Leaving out the pictures, reproduce each record exactly and in full.

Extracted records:
■ ■ ■

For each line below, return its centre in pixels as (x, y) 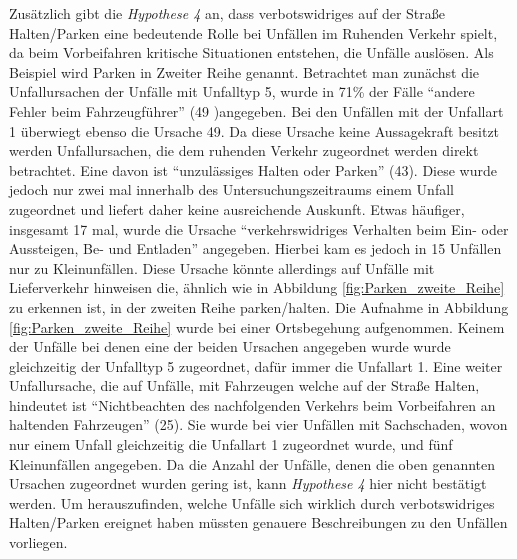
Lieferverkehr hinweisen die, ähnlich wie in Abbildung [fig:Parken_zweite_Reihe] (257, 287)
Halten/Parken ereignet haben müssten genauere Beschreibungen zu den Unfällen (258, 522)
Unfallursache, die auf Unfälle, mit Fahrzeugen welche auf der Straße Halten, (244, 385)
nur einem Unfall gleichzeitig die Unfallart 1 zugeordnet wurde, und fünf (231, 444)
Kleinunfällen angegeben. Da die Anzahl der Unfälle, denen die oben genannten (252, 463)
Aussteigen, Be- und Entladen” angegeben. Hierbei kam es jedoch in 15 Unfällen (255, 248)
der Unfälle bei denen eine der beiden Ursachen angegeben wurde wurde (230, 346)
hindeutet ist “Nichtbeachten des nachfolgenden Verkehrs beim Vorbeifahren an (252, 404)
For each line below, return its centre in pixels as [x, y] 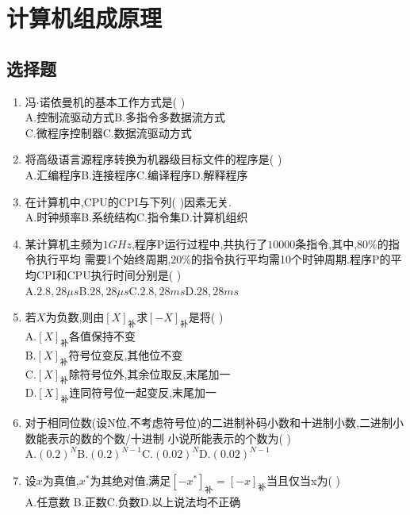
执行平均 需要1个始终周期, [103, 259]
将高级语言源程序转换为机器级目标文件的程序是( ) [153, 159]
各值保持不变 [103, 335]
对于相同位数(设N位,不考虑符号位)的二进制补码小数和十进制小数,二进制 [209, 423]
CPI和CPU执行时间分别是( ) [109, 274]
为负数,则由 [75, 317]
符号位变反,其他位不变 [126, 354]
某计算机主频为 [64, 243]
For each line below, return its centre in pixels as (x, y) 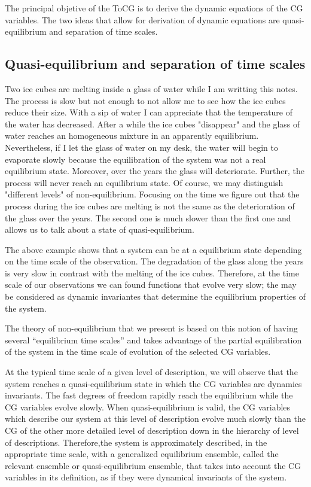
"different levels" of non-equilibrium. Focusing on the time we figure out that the (152, 194)
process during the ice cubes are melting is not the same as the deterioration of (150, 206)
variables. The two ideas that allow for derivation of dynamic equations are (142, 19)
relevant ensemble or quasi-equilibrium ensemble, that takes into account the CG (153, 465)
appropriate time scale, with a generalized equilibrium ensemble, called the (142, 454)
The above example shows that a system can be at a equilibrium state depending (153, 249)
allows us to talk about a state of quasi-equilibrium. (100, 229)
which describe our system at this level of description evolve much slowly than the (155, 418)
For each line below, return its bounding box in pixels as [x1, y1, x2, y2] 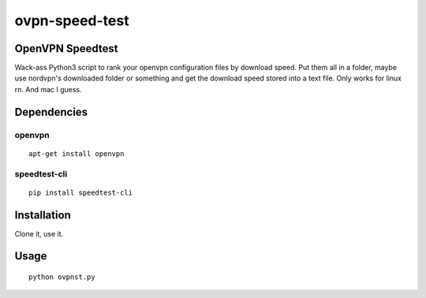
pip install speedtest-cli [28, 188, 133, 197]
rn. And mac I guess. [14, 84, 82, 94]
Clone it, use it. [14, 229, 64, 238]
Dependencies [14, 105, 88, 118]
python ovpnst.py [28, 273, 95, 281]
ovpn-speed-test [14, 12, 129, 29]
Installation [14, 208, 71, 222]
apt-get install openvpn [28, 149, 125, 158]
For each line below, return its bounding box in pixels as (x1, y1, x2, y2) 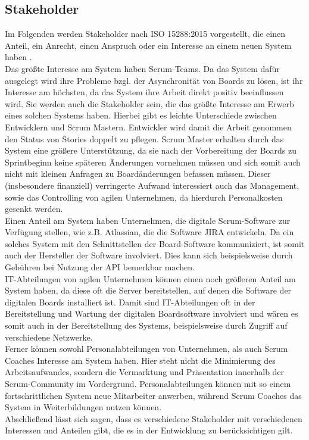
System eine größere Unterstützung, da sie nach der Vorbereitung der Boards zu (5, 144, 297, 157)
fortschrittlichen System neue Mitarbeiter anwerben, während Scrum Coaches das (5, 389, 302, 401)
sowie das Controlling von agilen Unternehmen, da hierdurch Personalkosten (5, 191, 283, 203)
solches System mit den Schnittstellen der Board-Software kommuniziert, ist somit (5, 237, 305, 249)
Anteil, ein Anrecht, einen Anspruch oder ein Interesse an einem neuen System (5, 39, 292, 51)
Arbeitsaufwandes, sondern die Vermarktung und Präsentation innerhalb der (5, 366, 285, 378)
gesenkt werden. (5, 202, 63, 215)
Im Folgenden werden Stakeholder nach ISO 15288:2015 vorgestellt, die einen (5, 27, 285, 40)
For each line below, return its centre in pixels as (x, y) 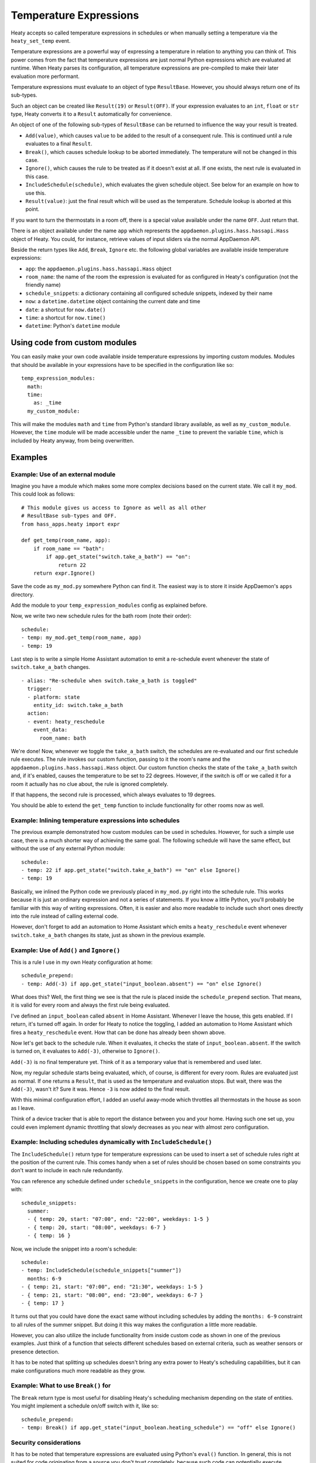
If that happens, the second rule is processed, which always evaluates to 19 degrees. (113, 794)
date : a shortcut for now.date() (66, 310)
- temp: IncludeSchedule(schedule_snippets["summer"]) (102, 1270)
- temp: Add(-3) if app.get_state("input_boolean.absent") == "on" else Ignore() (142, 984)
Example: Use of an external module (63, 474)
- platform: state (54, 697)
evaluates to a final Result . (59, 144)
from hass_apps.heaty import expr (71, 524)
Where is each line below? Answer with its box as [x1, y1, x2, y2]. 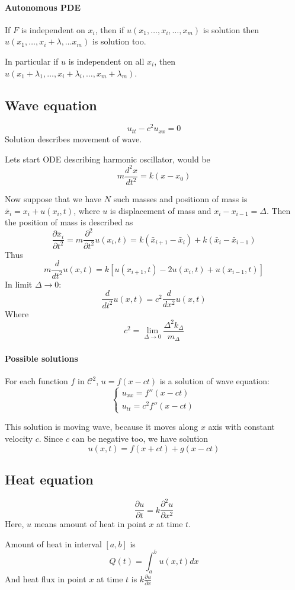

■ ■ ■

Exercise solution:
For each line below, return its centre in pixels as (x, y) 
Lieferverkehr hinweisen die, ähnlich wie in Abbildung [fig:Parken_zweite_Reihe] (257, 287)
Halten/Parken ereignet haben müssten genauere Beschreibungen zu den Unfällen (258, 522)
Unfallursache, die auf Unfälle, mit Fahrzeugen welche auf der Straße Halten, (244, 385)
nur einem Unfall gleichzeitig die Unfallart 1 zugeordnet wurde, und fünf (231, 444)
Kleinunfällen angegeben. Da die Anzahl der Unfälle, denen die oben genannten (252, 463)
Aussteigen, Be- und Entladen” angegeben. Hierbei kam es jedoch in 15 Unfällen (255, 248)
der Unfälle bei denen eine der beiden Ursachen angegeben wurde wurde (230, 346)
hindeutet ist “Nichtbeachten des nachfolgenden Verkehrs beim Vorbeifahren an (252, 404)
For each line below, return its centre in pixels as [x, y] 
执行平均 需要1个始终周期, [103, 259]
将高级语言源程序转换为机器级目标文件的程序是( ) [153, 159]
各值保持不变 [103, 335]
对于相同位数(设N位,不考虑符号位)的二进制补码小数和十进制小数,二进制 [209, 423]
CPI和CPU执行时间分别是( ) [109, 274]
为负数,则由 [75, 317]
符号位变反,其他位不变 [126, 354]
某计算机主频为 [64, 243]
For each line below, return its centre in pixels as (x, y) 
"different levels" of non-equilibrium. Focusing on the time we figure out that the (152, 194)
process during the ice cubes are melting is not the same as the deterioration of (150, 206)
variables. The two ideas that allow for derivation of dynamic equations are (142, 19)
relevant ensemble or quasi-equilibrium ensemble, that takes into account the CG (153, 465)
appropriate time scale, with a generalized equilibrium ensemble, called the (142, 454)
The above example shows that a system can be at a equilibrium state depending (153, 249)
allows us to talk about a state of quasi-equilibrium. (100, 229)
which describe our system at this level of description evolve much slowly than the (155, 418)
For each line below, return its bounding box in pixels as [x1, y1, x2, y2] 
pip install speedtest-cli [28, 188, 133, 197]
rn. And mac I guess. [14, 84, 82, 94]
Clone it, use it. [14, 229, 64, 238]
Dependencies [14, 105, 88, 118]
python ovpnst.py [28, 273, 95, 281]
ovpn-speed-test [14, 12, 129, 29]
Installation [14, 208, 71, 222]
apt-get install openvpn [28, 149, 125, 158]
For each line below, return its bounding box in pixels as (x1, y1, x2, y2) 
System eine größere Unterstützung, da sie nach der Vorbereitung der Boards zu (5, 144, 297, 157)
fortschrittlichen System neue Mitarbeiter anwerben, während Scrum Coaches das (5, 389, 302, 401)
sowie das Controlling von agilen Unternehmen, da hierdurch Personalkosten (5, 191, 283, 203)
solches System mit den Schnittstellen der Board-Software kommuniziert, ist somit (5, 237, 305, 249)
Anteil, ein Anrecht, einen Anspruch oder ein Interesse an einem neuen System (5, 39, 292, 51)
Arbeitsaufwandes, sondern die Vermarktung und Präsentation innerhalb der (5, 366, 285, 378)
gesenkt werden. (5, 202, 63, 215)
Im Folgenden werden Stakeholder nach ISO 15288:2015 vorgestellt, die einen (5, 27, 285, 40)
For each line below, return its centre in pixels as (x, y) 
If that happens, the second rule is processed, which always evaluates to 19 degrees. (113, 794)
date : a shortcut for now.date() (66, 310)
- temp: IncludeSchedule(schedule_snippets["summer"]) (102, 1270)
- temp: Add(-3) if app.get_state("input_boolean.absent") == "on" else Ignore() (142, 984)
Example: Use of an external module (63, 474)
- platform: state (54, 697)
evaluates to a final Result . (59, 144)
from hass_apps.heaty import expr (71, 524)
Where is each line below? Answer with its box as [x1, y1, x2, y2]. 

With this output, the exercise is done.